The 20th century, the confirmation

In Guyana, the 20th century salutes the work of two men who will have a notable influence, the first is Constantin Verderosa, born in 1889 in Cayenne of an Alsatian father and an Italian mother, who will write a dozen plays in Creole, the second is René Jadfard (1899-1947), a hyperactive jack-of-all-trades, who will sublimate his country in Nuits de cachiri after having tried his hand at detective stories in Drôle d'assassin. But it is above all his political acolyte who took a new step in literature, although history has unfortunately forgotten him a little. Léon-Gontran Damas (1912-1978) was indeed, as Aimé Césaire pointed out in his posthumous homage, "a poet of Négritude, undoubtedly the first of them.

Under this term is designated the current by which the black peoples will claim their own cultural identity and will assert themselves against the forced assimilation generated by slavery and colonialism. A struggle that Léon-Gontran Damas led as a poet - his collections Pigments (Présence africaine editions) and Black-Label remain essential - and that Bertène Juminer (1927-2003) pursued as a novelist with a pithy title, Les Bâtards (1961). In this semi-autobiographical account, he evokes his own experience as a doctor trained in France to denounce the persistence of the relationship of domination between the colonists and the colonized in the Paris of the 1930s.
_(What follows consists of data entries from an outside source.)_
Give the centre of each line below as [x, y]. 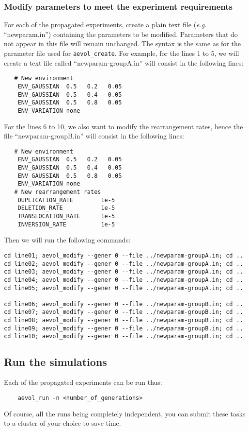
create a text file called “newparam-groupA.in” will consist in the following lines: [124, 62]
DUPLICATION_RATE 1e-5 [66, 200]
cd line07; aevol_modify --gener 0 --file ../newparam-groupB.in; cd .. [124, 312]
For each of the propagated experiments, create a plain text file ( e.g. [105, 25]
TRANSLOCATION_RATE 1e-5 [66, 216]
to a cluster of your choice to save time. [62, 423]
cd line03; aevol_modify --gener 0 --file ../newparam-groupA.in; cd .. [124, 272]
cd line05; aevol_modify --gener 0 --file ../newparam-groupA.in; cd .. [124, 288]

The question, difficult and political, will remain at the heart of the work of many writers, like Serge Patient (1934-2021), professor and activist, who in Le Nègre du gouverneur will stage the imbalances of the colonial order, or the metropolitan André Paradis, born in 1939 near Paris, who will invest for independence and will be inspired by his host country to write the collection of short stories Marronnages in 1998 or the novel Des hommes libres (2005, Ibis rouge editions) in which a Parisian discovers himself a slave ancestor.

It is this story that will awaken in Lyne-Marie Stanley the desire to write. Born in 1944 in Cayenne, she published her first novel in her fifties, in which she focused on three generations of women from the same family. La Saison des abattis then became a pretext for highlighting the delicate issue of skin color with all its consequences. Her work as an author, also for Ibis Rouge, continued in 2001 with Mélodie pour l'orchidée, an evocation of the cultural effervescence of the 1970s, and in 2006 with Abel... which revives the terrible prison. Her husband, Élie Stephenson, chose poetry and theater to explore the vein opened by Damas , continuing to carry the famous "resin torch". Finally, politics is also invited to one of the most famous contemporary Guyanese since it is in its official functions that the metropolitan have first discovered Christiane Taubira, but it - after publishing essays and an autobiographical story, Nuit d'épine - is now a novelist as confirmed by Gran Balan published in 2020.